■ **DATASET RECORDS**
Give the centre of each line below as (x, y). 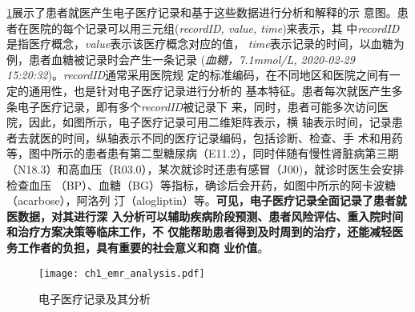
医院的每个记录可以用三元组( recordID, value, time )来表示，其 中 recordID (214, 28)
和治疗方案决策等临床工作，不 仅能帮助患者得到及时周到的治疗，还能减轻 (199, 232)
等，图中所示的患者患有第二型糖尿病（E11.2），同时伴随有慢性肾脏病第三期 (203, 153)
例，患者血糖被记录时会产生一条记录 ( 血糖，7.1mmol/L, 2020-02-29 (181, 59)
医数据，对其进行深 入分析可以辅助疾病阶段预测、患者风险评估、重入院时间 (205, 216)
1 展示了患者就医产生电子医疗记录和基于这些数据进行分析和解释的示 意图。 (202, 12)
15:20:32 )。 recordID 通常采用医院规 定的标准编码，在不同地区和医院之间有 (198, 75)
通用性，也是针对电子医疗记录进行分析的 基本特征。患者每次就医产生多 (216, 90)

■ **INSTRUCTIONS FOR THE TASK**
A faithful, word-for-word version of the records above is needed, with no images in it.

■ **WRITTEN RESPONSE**
Give the centre of each line below as (x, y). 
医院的每个记录可以用三元组( recordID, value, time )来表示，其 中 recordID (214, 28)
和治疗方案决策等临床工作，不 仅能帮助患者得到及时周到的治疗，还能减轻 (199, 232)
等，图中所示的患者患有第二型糖尿病（E11.2），同时伴随有慢性肾脏病第三期 (203, 153)
例，患者血糖被记录时会产生一条记录 ( 血糖，7.1mmol/L, 2020-02-29 (181, 59)
医数据，对其进行深 入分析可以辅助疾病阶段预测、患者风险评估、重入院时间 (205, 216)
1 展示了患者就医产生电子医疗记录和基于这些数据进行分析和解释的示 意图。 (202, 12)
15:20:32 )。 recordID 通常采用医院规 定的标准编码，在不同地区和医院之间有 (198, 75)
通用性，也是针对电子医疗记录进行分析的 基本特征。患者每次就医产生多 (216, 90)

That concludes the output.